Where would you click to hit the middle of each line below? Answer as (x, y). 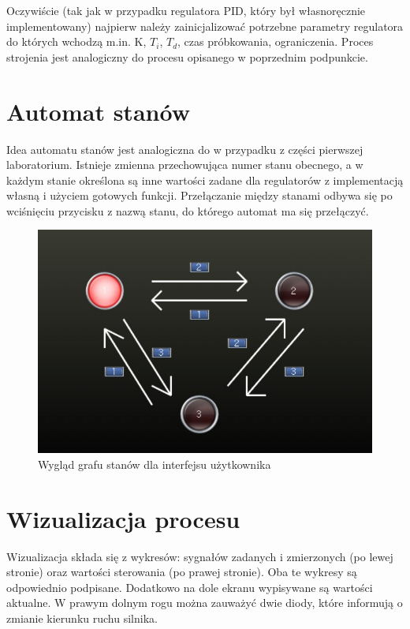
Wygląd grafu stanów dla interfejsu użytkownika (155, 464)
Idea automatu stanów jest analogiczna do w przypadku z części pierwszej (185, 149)
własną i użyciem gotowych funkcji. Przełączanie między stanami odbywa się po (199, 195)
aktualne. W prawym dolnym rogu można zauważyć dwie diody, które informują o (205, 603)
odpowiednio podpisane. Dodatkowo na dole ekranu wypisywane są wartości (190, 587)
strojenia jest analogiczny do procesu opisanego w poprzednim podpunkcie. (187, 56)
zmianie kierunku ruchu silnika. (82, 618)
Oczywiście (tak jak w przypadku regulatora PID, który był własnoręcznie (186, 10)
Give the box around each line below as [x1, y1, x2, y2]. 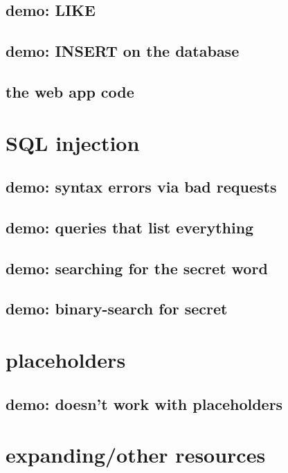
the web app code [6, 80, 134, 102]
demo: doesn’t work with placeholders [6, 393, 283, 414]
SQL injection [6, 128, 140, 157]
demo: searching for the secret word [6, 257, 268, 278]
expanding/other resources [6, 440, 266, 469]
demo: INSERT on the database [6, 40, 240, 62]
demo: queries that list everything [6, 216, 254, 238]
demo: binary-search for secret [6, 298, 228, 319]
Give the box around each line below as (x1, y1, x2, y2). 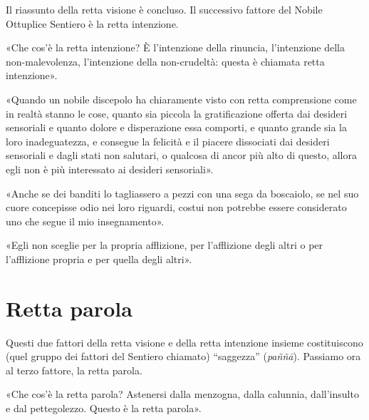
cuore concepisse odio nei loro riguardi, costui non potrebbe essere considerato (6, 200, 347, 215)
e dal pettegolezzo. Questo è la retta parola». (6, 401, 202, 415)
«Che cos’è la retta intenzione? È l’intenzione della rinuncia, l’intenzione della (6, 40, 345, 55)
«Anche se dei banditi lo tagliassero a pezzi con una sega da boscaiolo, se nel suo (6, 185, 359, 200)
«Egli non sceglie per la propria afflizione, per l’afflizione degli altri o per (6, 237, 323, 252)
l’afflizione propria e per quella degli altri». (6, 251, 192, 266)
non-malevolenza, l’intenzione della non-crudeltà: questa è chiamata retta (6, 53, 325, 68)
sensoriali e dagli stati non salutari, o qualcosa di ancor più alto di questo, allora (6, 148, 357, 163)

> Task:
Only the number of lines in the data that hold "intenzione" should be stated.

> Result:
2